The judges whom you would appoint to perform the circuit duties, if able and honest men, would soon take the place which the judges of the Supreme Court now occupy in the affections of the people; and the reversal of their judgments, when they happened to be in accordance with strong public feeling, would naturally increase the mass of discontent against the Supreme Court.
There are other reasons, equally powerful, against the withdrawal of the judges from the circuits. What effect would such a measure probably produce upon the ability of the judges themselves to perform their duties? Would it not be very unfortunate?

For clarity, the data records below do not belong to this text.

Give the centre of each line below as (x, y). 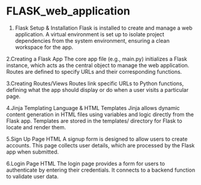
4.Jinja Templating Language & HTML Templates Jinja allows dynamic (93, 108)
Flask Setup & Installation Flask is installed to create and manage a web (104, 28)
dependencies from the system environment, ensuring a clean (92, 41)
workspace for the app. (44, 47)
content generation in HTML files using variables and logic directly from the (100, 114)
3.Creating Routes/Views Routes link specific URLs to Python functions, (95, 83)
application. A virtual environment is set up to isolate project (90, 34)
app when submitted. (33, 152)
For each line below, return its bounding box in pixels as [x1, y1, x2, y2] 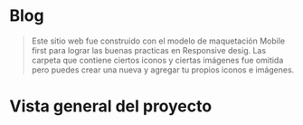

No judges upon earth ever had such various and important duties to perform, as the justices of the Supreme Court. In England, whence we have derived our laws, they have distinct courts of equity, courts of common law, courts of admiralty, and courts in which the civil law is administered. In each of these courts, they have distinct judges; and perfection in any of these branches is certain to be rewarded by the honors of that country. The judges of our Supreme Court, both on their circuits and in banc, are called upon to adjudicate on all these codes. But this is not all. Our Union consists of twenty-four sovereign States, in all of which there are different laws and peculiar customs. The common and equity law have thus been changed and inflected into a hundred different shapes, and adapted to the various wants and opinions of the different members of our confederacy. The judicial act of 1789 declares “that the laws of the several States, except where the Constitution, treaties, or statutes of the United States shall otherwise require or provide,” shall be regarded as rules of decision in the courts of the United States. The justices of the Supreme Court ought, therefore, to be acquainted with the ever-varying codes of the different States.